Bestselling author of Paradise Valley, Dale Cramer, has done it again!  I have had the privilege of reading and reviewing another one of his enjoyable works!  If you haven’t read Paradise Valley, I encourage you to do so before reading Cramer’s The Captive Heart, because this 2nd book picks up right where Book 1 leaves off.

Book Description:

Ravaged by disease, preyed upon by ruthless bandits, the Bender family’s second year in Mexico has taken a grievous turn.  Faced with impossible choices, the expatriate Amish discover, more than ever before, what it means to live by faith and not by sight.

But it’s Miriam who must make the hardest choice as her heart takes her on a new and dangerous course.  Domingo.  “He is gentle,” his sister said, “until someone he loves is threatened.”  Is Miriam that someone?

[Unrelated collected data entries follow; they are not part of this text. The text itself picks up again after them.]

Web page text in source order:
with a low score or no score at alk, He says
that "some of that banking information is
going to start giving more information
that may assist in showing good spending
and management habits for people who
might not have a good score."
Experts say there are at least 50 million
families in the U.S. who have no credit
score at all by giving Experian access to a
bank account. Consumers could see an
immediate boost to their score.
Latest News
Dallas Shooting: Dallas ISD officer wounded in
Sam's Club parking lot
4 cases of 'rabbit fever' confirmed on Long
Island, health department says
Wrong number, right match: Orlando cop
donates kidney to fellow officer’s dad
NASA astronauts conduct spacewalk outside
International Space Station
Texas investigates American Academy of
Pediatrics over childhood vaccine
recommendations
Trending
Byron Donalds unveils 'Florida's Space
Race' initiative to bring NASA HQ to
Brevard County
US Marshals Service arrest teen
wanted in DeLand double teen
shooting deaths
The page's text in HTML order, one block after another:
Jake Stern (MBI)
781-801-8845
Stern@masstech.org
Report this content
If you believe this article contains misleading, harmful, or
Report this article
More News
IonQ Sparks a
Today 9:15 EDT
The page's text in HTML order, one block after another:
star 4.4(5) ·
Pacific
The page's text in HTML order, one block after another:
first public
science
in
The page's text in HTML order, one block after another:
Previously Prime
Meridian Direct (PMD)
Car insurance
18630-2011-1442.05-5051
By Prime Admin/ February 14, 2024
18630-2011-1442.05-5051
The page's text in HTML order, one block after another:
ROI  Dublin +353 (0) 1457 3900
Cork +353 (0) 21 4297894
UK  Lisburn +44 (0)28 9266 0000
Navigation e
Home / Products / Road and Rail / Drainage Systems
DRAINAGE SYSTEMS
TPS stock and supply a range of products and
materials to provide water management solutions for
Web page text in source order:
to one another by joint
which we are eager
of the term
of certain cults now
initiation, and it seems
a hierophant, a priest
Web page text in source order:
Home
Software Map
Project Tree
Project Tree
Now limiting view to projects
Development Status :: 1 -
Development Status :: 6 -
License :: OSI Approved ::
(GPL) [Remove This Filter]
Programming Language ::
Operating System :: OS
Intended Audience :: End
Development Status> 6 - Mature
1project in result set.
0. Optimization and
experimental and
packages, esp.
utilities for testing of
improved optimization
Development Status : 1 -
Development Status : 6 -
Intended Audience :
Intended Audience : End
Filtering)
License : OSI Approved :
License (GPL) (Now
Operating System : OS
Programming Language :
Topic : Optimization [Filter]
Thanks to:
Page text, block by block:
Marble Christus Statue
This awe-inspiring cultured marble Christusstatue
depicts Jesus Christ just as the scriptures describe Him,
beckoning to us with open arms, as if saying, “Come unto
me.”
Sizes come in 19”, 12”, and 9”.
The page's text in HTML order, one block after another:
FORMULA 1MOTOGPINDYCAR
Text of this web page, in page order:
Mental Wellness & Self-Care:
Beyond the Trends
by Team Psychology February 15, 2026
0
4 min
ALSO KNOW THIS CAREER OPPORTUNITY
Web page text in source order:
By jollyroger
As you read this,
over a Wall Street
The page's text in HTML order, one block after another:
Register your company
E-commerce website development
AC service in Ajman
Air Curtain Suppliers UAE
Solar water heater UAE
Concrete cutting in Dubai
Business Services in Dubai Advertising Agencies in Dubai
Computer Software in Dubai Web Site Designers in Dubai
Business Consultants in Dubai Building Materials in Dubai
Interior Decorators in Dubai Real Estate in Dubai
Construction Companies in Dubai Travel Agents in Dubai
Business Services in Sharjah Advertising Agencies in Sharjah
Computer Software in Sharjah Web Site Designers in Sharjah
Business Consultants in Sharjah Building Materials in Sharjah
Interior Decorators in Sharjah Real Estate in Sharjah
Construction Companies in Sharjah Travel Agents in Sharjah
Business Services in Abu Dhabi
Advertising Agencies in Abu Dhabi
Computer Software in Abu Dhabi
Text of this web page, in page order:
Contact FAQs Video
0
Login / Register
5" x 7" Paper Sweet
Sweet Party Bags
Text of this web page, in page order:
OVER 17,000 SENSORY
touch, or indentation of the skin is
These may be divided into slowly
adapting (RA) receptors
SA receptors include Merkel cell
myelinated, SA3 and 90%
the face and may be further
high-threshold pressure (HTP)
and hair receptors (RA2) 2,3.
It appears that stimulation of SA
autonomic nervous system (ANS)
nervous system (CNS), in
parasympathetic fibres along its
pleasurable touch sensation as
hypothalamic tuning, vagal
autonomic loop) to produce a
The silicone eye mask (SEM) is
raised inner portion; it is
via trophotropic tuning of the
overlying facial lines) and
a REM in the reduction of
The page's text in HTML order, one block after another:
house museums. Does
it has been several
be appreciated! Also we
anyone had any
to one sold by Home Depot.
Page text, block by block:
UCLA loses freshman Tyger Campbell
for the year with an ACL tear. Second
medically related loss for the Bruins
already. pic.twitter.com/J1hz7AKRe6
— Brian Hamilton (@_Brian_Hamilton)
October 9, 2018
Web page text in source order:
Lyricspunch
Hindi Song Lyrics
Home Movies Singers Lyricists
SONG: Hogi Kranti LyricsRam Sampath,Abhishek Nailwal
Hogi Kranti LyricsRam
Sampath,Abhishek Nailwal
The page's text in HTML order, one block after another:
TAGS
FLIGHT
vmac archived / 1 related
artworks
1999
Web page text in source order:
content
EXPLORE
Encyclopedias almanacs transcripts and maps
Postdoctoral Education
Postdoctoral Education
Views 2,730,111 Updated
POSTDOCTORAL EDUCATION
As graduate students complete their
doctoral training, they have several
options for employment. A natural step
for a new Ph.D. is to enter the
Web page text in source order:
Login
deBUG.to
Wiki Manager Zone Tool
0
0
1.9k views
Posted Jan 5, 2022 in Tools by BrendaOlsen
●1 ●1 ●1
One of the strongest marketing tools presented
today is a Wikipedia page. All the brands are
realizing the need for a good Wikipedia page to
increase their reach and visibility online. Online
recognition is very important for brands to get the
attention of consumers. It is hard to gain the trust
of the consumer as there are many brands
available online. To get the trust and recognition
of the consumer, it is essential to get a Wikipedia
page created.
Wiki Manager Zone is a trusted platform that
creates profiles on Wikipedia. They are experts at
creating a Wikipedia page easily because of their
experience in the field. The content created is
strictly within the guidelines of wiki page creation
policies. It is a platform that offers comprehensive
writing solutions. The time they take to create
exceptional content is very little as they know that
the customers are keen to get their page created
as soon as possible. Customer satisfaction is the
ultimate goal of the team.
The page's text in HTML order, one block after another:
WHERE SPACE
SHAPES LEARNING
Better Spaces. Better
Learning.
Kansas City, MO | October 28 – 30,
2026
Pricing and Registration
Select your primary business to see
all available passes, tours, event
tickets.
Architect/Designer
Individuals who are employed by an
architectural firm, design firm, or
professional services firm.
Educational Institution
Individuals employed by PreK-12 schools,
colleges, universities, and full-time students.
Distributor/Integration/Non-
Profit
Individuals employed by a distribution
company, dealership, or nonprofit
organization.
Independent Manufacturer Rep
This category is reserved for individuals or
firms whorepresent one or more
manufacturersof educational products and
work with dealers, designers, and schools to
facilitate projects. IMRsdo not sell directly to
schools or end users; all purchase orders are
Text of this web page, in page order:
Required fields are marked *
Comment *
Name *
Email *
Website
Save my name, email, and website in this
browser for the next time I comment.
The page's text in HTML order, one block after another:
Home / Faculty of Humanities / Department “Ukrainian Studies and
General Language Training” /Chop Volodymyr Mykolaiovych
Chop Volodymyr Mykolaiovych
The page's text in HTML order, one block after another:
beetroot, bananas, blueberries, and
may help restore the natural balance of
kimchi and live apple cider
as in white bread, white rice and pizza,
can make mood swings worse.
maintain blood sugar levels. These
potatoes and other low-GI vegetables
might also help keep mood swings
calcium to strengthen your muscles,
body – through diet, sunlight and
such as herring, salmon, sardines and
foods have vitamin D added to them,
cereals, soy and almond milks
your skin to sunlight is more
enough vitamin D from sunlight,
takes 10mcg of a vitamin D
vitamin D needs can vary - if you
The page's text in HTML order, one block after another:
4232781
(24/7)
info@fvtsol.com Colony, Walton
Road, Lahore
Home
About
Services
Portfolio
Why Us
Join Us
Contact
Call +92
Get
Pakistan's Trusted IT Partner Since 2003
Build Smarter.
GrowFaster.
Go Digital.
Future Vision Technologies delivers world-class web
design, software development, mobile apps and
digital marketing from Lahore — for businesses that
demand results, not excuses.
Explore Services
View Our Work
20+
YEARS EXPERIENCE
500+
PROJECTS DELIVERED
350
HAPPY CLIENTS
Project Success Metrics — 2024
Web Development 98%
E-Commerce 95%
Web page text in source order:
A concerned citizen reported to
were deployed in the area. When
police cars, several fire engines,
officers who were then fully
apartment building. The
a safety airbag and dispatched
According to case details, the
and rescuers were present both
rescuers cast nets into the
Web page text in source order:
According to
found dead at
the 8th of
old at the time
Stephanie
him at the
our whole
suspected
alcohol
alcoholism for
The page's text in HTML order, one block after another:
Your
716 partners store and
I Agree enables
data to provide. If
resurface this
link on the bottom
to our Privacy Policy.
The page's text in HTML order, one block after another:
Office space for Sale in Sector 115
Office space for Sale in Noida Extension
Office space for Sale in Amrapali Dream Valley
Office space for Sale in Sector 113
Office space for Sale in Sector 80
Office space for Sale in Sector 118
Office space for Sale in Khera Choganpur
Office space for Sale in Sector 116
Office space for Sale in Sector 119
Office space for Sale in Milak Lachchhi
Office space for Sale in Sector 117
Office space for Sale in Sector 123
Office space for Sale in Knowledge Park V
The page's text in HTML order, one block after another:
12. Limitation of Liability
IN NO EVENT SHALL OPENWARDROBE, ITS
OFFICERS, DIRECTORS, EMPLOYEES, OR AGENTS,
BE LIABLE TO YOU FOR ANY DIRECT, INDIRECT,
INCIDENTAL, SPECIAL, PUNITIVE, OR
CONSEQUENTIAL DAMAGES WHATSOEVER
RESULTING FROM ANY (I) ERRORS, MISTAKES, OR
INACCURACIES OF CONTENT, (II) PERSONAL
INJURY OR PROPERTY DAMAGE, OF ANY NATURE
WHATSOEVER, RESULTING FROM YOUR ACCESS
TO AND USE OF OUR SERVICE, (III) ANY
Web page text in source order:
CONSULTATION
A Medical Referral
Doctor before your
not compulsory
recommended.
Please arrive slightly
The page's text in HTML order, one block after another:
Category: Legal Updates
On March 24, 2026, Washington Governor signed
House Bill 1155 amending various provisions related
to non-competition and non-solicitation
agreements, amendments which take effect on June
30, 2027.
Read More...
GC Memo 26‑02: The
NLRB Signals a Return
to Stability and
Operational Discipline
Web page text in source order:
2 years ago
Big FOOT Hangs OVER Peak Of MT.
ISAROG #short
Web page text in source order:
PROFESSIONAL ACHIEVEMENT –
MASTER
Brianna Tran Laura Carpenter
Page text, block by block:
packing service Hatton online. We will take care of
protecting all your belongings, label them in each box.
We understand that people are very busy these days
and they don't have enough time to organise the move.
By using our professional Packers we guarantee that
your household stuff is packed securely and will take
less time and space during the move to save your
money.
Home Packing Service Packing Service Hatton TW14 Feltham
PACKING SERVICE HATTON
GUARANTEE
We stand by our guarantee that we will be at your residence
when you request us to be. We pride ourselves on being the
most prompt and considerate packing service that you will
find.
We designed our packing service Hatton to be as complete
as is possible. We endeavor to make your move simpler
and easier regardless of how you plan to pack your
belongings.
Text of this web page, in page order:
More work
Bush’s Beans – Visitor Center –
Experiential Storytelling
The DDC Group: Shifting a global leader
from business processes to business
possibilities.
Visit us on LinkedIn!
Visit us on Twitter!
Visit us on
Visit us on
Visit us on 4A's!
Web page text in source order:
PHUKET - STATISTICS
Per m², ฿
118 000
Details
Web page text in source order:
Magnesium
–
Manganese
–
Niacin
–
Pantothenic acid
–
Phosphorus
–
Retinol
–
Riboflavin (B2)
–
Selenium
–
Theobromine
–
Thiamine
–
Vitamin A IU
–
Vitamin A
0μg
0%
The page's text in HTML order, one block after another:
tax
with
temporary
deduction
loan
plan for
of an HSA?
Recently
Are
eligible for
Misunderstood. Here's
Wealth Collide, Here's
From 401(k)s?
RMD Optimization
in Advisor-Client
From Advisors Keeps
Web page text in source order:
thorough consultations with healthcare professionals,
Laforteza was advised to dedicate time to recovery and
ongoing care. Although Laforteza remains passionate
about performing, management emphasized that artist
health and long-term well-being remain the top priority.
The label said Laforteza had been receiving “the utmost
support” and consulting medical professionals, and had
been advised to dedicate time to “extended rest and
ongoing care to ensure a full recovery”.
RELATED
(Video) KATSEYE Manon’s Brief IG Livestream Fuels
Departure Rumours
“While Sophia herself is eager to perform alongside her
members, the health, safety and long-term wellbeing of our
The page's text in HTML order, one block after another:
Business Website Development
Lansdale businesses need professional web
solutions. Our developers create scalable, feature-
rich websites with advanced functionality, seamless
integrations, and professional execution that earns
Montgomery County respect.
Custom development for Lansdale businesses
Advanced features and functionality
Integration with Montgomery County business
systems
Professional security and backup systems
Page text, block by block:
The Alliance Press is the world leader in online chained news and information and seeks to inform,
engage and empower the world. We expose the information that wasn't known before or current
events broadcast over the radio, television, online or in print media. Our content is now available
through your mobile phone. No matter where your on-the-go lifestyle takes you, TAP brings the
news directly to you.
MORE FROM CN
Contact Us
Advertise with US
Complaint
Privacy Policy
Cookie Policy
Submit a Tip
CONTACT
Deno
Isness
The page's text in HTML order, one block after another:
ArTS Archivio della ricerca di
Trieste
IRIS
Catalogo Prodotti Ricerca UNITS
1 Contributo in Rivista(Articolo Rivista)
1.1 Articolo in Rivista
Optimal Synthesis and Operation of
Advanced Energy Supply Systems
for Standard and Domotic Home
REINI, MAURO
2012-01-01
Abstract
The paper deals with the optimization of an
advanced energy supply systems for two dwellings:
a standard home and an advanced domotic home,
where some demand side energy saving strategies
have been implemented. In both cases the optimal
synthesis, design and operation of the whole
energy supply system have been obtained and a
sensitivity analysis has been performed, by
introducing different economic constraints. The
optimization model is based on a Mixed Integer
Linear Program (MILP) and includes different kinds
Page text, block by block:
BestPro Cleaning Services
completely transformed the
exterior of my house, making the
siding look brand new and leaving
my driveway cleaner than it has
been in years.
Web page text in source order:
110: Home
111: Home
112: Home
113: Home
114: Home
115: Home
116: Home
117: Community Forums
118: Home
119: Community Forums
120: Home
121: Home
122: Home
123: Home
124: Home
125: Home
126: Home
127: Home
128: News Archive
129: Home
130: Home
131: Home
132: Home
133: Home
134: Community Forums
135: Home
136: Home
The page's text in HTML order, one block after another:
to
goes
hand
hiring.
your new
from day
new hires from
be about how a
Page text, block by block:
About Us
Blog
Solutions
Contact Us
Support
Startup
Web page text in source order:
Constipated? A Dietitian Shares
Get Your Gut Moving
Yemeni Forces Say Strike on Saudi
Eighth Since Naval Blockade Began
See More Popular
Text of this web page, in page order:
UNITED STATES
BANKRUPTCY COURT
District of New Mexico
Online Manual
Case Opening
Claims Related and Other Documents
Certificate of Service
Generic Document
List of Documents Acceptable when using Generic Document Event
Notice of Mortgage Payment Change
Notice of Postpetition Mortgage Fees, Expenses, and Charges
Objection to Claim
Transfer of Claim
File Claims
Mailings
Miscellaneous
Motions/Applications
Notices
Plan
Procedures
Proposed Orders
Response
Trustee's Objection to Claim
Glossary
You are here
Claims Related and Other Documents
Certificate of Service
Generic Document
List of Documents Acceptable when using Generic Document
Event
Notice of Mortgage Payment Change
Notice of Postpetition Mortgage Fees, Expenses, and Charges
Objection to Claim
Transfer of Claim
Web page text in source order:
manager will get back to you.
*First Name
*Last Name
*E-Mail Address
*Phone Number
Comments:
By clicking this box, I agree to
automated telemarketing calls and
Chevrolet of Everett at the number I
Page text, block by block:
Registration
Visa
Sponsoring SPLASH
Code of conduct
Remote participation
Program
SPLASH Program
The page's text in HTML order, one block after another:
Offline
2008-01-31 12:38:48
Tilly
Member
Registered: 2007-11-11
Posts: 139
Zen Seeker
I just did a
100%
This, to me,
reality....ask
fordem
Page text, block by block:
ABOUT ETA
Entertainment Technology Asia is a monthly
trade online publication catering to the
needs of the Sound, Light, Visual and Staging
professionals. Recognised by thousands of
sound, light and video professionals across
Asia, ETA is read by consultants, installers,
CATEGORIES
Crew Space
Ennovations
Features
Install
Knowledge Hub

“Cualnezqui,” he often calls her – The Nahuatl word for Beautiful one.  The chiseled native has proven himself a man of principle, grace, and power.  Yet is he the pearl of great price for whom Miriam would sacrifice everything, or is he merely a friend?  Tormented by conflicting emotions, she’s haunted by vivid dreams: Dressed in the coarse cotton pants and shirt of a peasant, she stands on the precipice of a sun-washed ridge searching desperately for Domingo.  Domingo the fierce.  Domingo the protector.

Domingo the forbidden.

This book definitely kept me reading, even more so than Book 1 in the Daughters of Caleb Bender series.  Many suspenseful events occur that keep the story moving and the reader intrigued – illness, a kidnapping, and a rescue in the shadow of a loss of loved ones.  Even though the main story line focuses on the events that involve Miriam and Domingo, Cramer does not forget the perils also faced by Caleb and the rest of the growing Amish community.  His characters are  just as captivating as they were in the first book – each one with their own personality, strength and struggles depicted in ways that forces the reader to want to learn more about them.  Caleb’s faith is pushed harder,  Domingo learns more of the ways of the Amish, and Ada becomes a hero in her own right. This book is another good example of how Faith, Love and Forgiveness can change the lives of others.  There is also the question of whether or not it would be wise to give up the Amish way to follow another way.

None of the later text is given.